In this program, depending on the UPC compiler and runtime system used, PPW may not write out valid performance data for all threads. A future version of PPW may add “dump” functionality where complete profile data is flushed to disk every N minutes, which will allow you to collect partial performance data from a long-running program that happens to crash a few minutes before it is completed. However, for technical reasons PPW will generally not be able to recover from situations like these, so please do try to debug any crashes in your program before analyzing it with PPW.

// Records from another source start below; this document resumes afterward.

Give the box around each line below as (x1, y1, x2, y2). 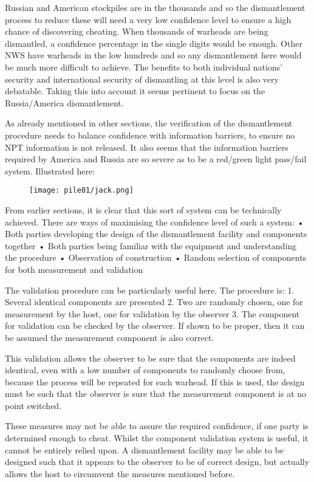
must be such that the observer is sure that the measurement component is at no (5, 387, 307, 400)
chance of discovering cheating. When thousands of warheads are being (5, 25, 268, 38)
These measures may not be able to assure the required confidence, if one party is (5, 419, 309, 432)
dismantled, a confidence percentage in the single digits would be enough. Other (5, 36, 302, 49)
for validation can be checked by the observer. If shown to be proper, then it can (5, 319, 305, 332)
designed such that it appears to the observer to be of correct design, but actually (5, 455, 310, 468)
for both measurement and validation (5, 263, 143, 275)
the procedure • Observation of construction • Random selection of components (5, 251, 307, 264)
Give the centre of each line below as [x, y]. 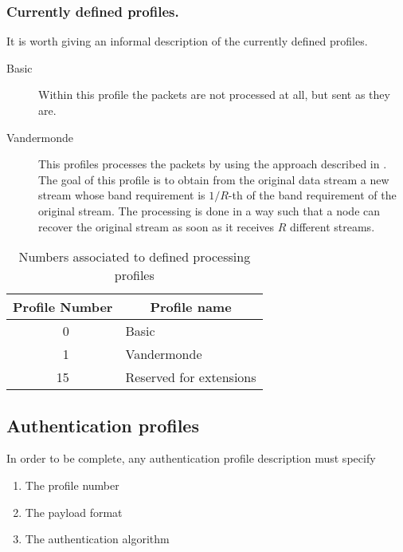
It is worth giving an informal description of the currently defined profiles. [187, 41]
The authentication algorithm [97, 539]
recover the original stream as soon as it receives [157, 226]
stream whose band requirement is [122, 195]
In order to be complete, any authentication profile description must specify [191, 458]
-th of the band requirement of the [312, 195]
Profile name [191, 307]
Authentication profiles [103, 425]
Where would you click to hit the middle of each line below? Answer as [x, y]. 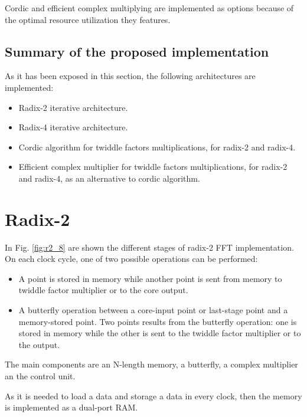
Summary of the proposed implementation [137, 51]
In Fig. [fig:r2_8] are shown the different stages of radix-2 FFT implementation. [149, 247]
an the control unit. [40, 376]
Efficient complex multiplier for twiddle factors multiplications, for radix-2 [153, 167]
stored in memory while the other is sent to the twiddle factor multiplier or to [160, 333]
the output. [39, 344]
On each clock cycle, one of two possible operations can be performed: [131, 259]
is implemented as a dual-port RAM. [71, 407]
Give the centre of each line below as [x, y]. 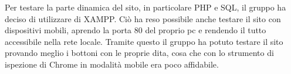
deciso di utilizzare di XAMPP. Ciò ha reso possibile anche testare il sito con [143, 18]
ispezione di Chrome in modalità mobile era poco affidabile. [112, 64]
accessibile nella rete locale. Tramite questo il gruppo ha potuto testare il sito [144, 41]
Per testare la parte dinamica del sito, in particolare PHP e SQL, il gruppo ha [145, 7]
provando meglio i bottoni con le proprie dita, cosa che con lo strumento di [139, 53]
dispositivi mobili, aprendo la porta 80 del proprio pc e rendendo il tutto [136, 30]
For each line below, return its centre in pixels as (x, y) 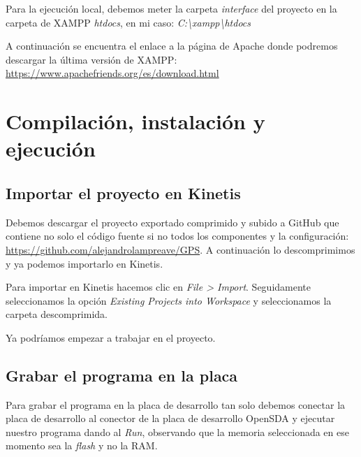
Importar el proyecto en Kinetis (123, 193)
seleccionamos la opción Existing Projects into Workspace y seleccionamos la (169, 300)
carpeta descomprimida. (57, 314)
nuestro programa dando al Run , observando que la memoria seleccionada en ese (177, 431)
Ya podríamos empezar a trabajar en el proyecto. (111, 337)
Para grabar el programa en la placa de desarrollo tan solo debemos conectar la (176, 404)
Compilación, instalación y (135, 121)
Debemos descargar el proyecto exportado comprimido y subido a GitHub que (172, 222)
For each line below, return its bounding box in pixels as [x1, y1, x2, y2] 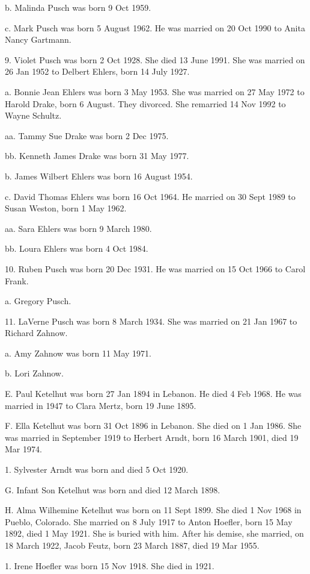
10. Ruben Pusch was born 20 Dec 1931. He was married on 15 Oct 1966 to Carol [5, 262, 306, 275]
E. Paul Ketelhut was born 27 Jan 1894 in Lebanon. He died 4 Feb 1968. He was [5, 387, 302, 400]
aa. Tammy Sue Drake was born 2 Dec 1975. [5, 129, 169, 142]
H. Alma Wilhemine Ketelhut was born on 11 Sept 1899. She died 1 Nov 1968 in [5, 504, 302, 516]
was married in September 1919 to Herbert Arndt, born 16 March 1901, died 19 [5, 431, 299, 443]
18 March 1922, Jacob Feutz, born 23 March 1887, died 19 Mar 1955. [5, 539, 260, 551]
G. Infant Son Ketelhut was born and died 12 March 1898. [5, 483, 220, 496]
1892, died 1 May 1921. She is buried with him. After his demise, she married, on [5, 527, 304, 540]
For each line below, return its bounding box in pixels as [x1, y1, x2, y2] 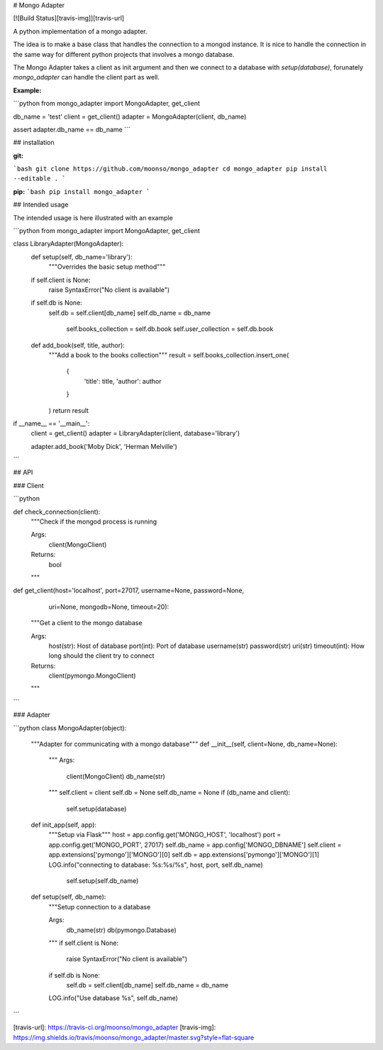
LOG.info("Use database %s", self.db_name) [48, 994, 179, 1002]
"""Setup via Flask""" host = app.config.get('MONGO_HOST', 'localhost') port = [48, 830, 282, 839]
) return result [48, 406, 89, 415]
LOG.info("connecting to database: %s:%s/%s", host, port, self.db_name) [48, 860, 263, 869]
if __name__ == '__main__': [13, 419, 90, 428]
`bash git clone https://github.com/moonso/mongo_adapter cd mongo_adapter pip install [13, 165, 328, 173]
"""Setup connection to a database [48, 902, 151, 911]
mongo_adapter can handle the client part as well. [13, 73, 160, 82]
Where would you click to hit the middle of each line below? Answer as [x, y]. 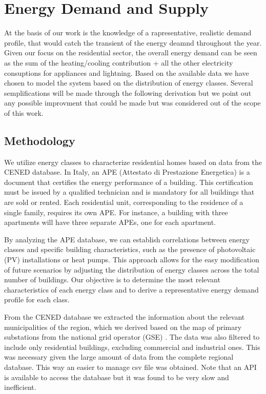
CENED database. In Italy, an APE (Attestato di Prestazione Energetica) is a [127, 172]
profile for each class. [37, 299]
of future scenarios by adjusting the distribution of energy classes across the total [132, 269]
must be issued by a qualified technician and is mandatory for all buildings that [129, 192]
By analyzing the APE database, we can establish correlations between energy [127, 239]
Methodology [40, 140]
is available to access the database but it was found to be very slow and [117, 377]
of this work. [24, 112]
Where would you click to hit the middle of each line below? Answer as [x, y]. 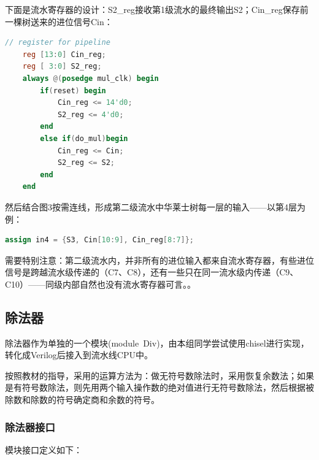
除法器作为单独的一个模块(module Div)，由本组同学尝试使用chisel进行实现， [157, 343]
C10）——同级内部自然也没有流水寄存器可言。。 [101, 284]
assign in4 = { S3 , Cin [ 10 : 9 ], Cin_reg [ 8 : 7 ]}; [100, 240]
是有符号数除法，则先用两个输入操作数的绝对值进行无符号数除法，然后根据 [155, 387]
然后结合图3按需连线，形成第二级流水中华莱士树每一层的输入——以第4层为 [155, 206]
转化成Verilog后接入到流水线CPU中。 [79, 355]
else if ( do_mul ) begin [84, 138]
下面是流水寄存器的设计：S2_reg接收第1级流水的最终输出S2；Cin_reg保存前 [157, 9]
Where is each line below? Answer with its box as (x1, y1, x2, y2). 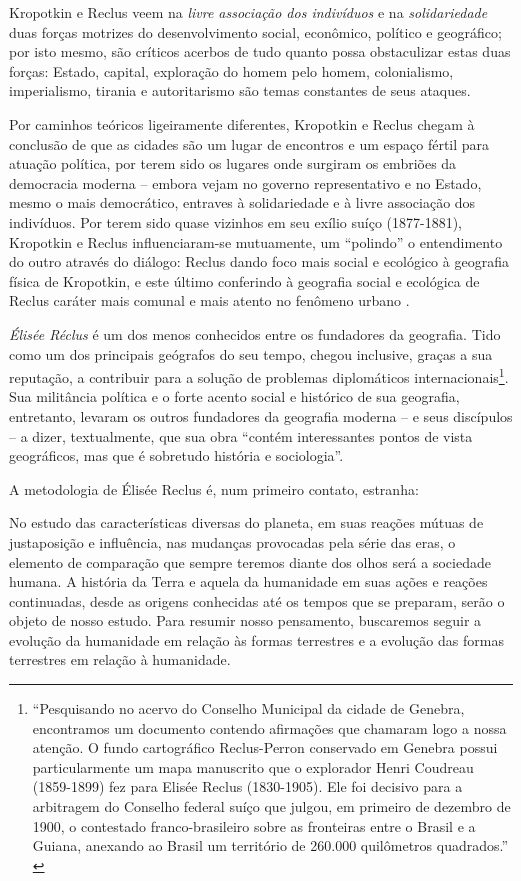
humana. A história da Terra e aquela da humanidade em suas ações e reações (9, 571, 488, 592)
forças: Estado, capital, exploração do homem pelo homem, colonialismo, (9, 60, 454, 81)
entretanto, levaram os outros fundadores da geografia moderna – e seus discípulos (9, 405, 513, 426)
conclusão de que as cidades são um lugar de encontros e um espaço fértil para (9, 133, 490, 154)
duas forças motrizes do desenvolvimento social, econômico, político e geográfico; (9, 21, 502, 42)
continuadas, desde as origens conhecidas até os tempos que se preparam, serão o (9, 590, 505, 611)
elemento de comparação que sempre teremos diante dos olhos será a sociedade (9, 551, 491, 572)
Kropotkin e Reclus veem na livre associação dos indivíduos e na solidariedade (9, 2, 488, 22)
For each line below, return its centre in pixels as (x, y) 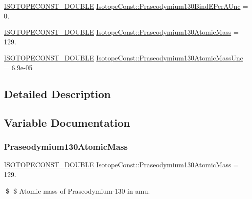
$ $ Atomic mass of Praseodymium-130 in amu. (78, 190)
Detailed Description (57, 93)
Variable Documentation (67, 122)
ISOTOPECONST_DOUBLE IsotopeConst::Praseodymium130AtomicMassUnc (124, 58)
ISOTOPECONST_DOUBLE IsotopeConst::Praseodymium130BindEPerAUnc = (126, 6)
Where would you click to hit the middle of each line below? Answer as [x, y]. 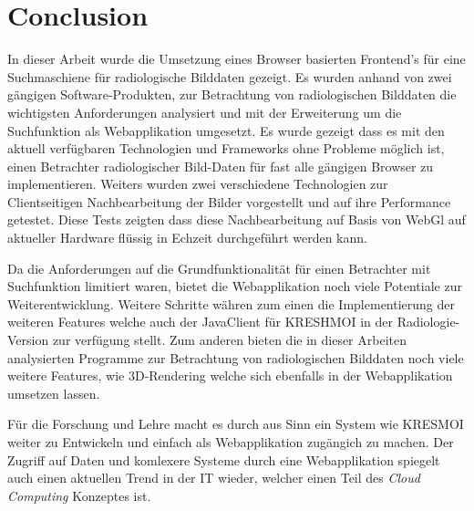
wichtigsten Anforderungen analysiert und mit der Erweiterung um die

When you run your application, you may run into error messages like the following one:

     PPW warning: no source information available

PPW stores a snapshot of your application's source code in a file archive with the extension .ppw.sar. If you move your program's executable and do not move this file to the same directory, you will get this error message whenever you run your program. To fix this problem, keep a copy of the .ppw.sar file in the same directory as your compiled program.

If you'd like to test which recording options are dictated by your current environment variable settings, use the ppw-showopts command. As an example (but keep in mind output will vary from machine to machine) using csh(1)-compatible shell syntax:

     % ppwrun -trace -output=foo.par -csh
     setenv PPW_TRACEMODE 1
     setenv PPW_OUTPUT foo.par
     % setenv PPW_TRACEMODE 1
     % setenv PPW_OUTPUT foo.par
     % ppw-showopts
     Current PPW configuration options (in directory /storage/home/leko):
     
       + Disabled? 0
       + Communication stats? 0
       + Communication stats per line? 0
       + Tracing? 1
       + Trace buffer size? 16384
       + Output? foo.par
       + PAPI metrics? (none)

And the same example using bash(1)-compatible syntax:

     $ ppwrun -trace -output=foo.par -bash
     export PPW_TRACEMODE=1
     export PPW_OUTPUT=foo.par
     $ export PPW_TRACEMODE=1
     $ export PPW_OUTPUT=foo.par
     $ ppw-showopts
     Current PPW configuration options (in directory /storage/home/leko):
     
       + Disabled? 0
       + Communication stats? 0
       + Communication stats per line? 0
       + Tracing? 1
       + Trace buffer size? 16384
       + Output? foo.par
       + PAPI metrics? (none)

B.10.4 ppwrun Environment Variables

To see which environment variables are set by ppwrun, use the --csh and --bash options.